A systematic study of the electrochemical synthesis and spectroelectrochemical characterization of poly(o-chloroaniline) and poly(o-chloroaniline-co-o-toluidine)

Electroactive polymers and copolymers of o-chloroaniline (OC) and o-toluidine (OT) were prepared in aqueous acidic solution by electrode potential cycling. The resulting polymers and copolymers were subsequently characterized with cyclic voltammetry, in situ UV–vis spectroelectrochemical and in situ resistance measurements. Homopolymerization and copolymerization were carried out on a gold electrode with different feed concentrations of OC and OT. Poly(o-chloroaniline) (POC) showed conventional polyaniline-like cyclic voltammetry characteristics. However, the growth of POC was found to be dependent on OC concentration. An enhanced and maximum film growth of POC was observed at a concentration of 0.03 M of OC. Above this concentration the polymer growth shows saturation. In case of copolymerization the polymer growth was decreased with increasing OC concentration in the feed. Cyclic voltammetry and in situ UV–vis measurements suggest formation of poly(o-toluidine) (POT) based copolymers.

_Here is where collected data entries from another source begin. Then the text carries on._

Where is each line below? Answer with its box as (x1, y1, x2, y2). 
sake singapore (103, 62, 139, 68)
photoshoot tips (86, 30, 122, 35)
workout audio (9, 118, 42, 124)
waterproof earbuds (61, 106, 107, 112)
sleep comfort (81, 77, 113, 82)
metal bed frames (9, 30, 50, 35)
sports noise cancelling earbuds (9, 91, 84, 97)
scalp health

In situ conductivities of the copolymers were lower by 1–3 orders of magnitude than those of POT, which strongly denies the claim made in the literature about an increase of five orders of magnitude in conductivities of chemically synthesized copolymers of OT and OC.

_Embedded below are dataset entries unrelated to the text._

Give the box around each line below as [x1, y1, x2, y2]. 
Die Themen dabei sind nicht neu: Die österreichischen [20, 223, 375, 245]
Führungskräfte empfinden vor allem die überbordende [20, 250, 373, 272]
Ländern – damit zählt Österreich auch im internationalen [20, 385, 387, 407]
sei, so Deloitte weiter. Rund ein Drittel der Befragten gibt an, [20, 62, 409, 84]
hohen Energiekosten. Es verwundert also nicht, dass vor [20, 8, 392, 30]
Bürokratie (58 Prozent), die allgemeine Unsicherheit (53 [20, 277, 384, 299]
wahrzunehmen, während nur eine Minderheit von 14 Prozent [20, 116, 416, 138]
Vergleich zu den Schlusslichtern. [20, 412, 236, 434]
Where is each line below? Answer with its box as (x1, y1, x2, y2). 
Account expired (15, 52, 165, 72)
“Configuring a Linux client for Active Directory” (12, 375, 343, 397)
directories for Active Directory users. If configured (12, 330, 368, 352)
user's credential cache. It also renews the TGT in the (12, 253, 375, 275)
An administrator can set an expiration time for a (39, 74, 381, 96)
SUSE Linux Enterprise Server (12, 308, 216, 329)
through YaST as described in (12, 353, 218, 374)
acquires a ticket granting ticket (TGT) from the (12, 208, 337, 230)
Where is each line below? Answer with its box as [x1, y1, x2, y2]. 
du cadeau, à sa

► Electroactive polymers and copolymers of o-chloroaniline (OC) and o-toluidine (OT) were prepared by electrode potential cycling. ► Cyclic voltammetry and in situ UV–vis measurements suggest formation of poly(o-toluidine) (POT) based copolymers. ► In situ conductivities of the copolymers were lower by 1–3 orders of magnitude than those of POT. ► A claimed greatly increased conductivity of chemically synthesized copolymers of OT and OC could not be reproduced.